Al barco tiras un cable gordote, más de lo habitual, con 24 V.
Ahí enchufas el cargador. Si no hay más eggs, con otro trafo 24/220. Ya puedes cargar las baterías y prescindir de tomas de tierra y gaitas. Tienes una instalación de seguridad a 24 V, tan segura como lo sea el transformador, pero vale para lo que es. Eso sí, el núcleo del trafo conectado a la tierra del pantalán. El secundario, libre.

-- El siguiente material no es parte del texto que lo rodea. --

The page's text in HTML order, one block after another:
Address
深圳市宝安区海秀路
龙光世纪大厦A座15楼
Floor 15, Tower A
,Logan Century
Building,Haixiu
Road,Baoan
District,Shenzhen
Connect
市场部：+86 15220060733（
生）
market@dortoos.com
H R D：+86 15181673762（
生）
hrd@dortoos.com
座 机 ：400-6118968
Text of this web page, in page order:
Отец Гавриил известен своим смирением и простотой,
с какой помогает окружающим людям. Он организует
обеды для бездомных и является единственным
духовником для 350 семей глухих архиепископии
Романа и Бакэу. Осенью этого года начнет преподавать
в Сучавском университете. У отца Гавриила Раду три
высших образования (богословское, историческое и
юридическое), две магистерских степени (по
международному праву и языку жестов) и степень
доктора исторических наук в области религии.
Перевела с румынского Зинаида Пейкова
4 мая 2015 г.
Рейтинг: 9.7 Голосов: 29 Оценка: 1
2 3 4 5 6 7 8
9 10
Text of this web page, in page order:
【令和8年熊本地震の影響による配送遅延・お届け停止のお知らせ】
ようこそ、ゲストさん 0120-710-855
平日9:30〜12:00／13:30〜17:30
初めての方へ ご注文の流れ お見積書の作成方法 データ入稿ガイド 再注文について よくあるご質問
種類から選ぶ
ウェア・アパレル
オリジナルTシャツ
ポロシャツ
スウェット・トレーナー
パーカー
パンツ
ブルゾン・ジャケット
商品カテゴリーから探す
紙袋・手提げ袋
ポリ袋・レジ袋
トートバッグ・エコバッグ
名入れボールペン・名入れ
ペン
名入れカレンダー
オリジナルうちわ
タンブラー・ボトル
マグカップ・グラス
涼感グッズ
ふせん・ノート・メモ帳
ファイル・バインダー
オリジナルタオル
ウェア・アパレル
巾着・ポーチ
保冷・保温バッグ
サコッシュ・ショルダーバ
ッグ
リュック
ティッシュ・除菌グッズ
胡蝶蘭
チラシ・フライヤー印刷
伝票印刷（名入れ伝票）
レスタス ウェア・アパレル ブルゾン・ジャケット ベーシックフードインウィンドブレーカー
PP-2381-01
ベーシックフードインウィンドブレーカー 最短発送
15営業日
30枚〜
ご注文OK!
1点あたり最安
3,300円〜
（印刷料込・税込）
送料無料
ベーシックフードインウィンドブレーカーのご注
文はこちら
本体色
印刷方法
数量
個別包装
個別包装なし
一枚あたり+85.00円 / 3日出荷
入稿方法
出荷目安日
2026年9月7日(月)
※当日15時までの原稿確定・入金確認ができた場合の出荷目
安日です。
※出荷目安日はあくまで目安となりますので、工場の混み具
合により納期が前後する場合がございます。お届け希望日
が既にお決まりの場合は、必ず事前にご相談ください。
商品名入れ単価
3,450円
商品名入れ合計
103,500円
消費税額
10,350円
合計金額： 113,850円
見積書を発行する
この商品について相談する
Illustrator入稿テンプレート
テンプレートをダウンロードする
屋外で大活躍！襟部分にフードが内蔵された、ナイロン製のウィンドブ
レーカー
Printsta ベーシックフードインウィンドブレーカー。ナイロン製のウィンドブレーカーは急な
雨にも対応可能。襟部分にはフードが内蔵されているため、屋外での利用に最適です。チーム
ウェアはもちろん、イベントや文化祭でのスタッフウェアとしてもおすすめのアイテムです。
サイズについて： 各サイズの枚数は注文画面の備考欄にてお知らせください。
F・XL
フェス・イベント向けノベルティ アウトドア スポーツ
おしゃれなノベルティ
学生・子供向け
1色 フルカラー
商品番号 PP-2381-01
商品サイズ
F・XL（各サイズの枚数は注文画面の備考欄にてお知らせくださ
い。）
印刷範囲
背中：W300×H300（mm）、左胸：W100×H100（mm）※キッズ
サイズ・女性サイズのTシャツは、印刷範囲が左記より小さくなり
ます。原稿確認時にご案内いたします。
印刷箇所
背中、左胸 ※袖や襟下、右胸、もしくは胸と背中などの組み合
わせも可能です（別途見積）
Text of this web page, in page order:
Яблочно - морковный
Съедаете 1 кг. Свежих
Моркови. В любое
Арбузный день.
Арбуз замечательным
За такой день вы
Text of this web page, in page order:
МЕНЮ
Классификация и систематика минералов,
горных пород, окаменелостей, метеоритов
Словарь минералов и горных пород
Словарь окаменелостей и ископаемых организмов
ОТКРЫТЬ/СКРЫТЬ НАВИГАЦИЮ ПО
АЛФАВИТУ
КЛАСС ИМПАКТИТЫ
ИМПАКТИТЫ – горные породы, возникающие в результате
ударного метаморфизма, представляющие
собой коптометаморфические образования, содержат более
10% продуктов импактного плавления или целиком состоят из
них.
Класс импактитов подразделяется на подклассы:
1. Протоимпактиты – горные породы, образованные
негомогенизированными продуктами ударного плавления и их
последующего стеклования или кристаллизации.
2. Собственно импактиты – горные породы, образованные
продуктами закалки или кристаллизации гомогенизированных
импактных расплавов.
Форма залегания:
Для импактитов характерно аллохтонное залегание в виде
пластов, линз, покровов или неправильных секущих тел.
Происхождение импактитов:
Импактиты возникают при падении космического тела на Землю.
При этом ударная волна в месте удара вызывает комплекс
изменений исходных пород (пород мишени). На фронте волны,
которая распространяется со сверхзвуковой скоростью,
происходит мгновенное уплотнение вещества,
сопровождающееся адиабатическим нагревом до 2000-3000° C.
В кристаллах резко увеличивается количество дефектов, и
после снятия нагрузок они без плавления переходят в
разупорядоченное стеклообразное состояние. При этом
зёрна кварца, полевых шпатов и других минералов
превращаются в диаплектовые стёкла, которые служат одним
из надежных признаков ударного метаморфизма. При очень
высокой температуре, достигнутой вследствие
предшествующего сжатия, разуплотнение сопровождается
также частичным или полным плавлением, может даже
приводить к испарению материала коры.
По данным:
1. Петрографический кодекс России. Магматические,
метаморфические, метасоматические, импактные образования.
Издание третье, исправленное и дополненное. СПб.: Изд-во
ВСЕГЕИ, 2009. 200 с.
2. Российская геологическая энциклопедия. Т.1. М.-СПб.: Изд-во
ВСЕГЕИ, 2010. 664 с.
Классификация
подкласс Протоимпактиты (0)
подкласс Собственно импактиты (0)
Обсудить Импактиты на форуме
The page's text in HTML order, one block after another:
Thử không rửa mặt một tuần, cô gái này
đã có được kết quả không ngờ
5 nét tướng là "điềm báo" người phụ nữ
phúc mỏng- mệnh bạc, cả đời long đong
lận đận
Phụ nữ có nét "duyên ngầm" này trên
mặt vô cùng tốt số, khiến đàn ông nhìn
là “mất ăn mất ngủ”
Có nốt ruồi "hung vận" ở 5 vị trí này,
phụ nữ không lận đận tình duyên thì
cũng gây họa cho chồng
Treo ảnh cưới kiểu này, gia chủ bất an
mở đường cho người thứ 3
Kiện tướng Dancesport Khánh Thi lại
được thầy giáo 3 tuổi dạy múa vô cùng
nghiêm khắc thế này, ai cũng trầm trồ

A esos 24 V puedes conectar luces, cargadores, cositas así que en total no superen la potencia del bicho. Si te viene mejor que sea de 12 V en vez de 24, mejor aún a cambio de cables más gordos.
Ya no necesitas aisladores galvánicos ni electrolíticos (no estás conectado al pantalán). Ni tampoco tomas de tierra. Ánodos, si, claro. No tendrás corrosiones asesinas. Como comprobación, de vez en cuando, mide la resistencia entre tu instalación y la del pantalán (esto puede ser objeto de otro tocho) y si es muy alta, todo va bien.
Edito, se me olvidó. Si quieres neveras, acondicionadores, cocinas eléctricas, etc, es otro mundo. Necesitas una instalación homologada (maldito palabro...). Hablamos.
Cita:
Originalmente publicado por Atnem
  ¡Acongojado me he quedado! 
...
Ya lo tengo clarísimo: hoy voy y corto el cable de 220 en redondo, así no tendré más la tentación de enchufarlo...
Y cuando me quede sin baterías y no pueda poner el motor en marcha, saco al nene del amarre a remo...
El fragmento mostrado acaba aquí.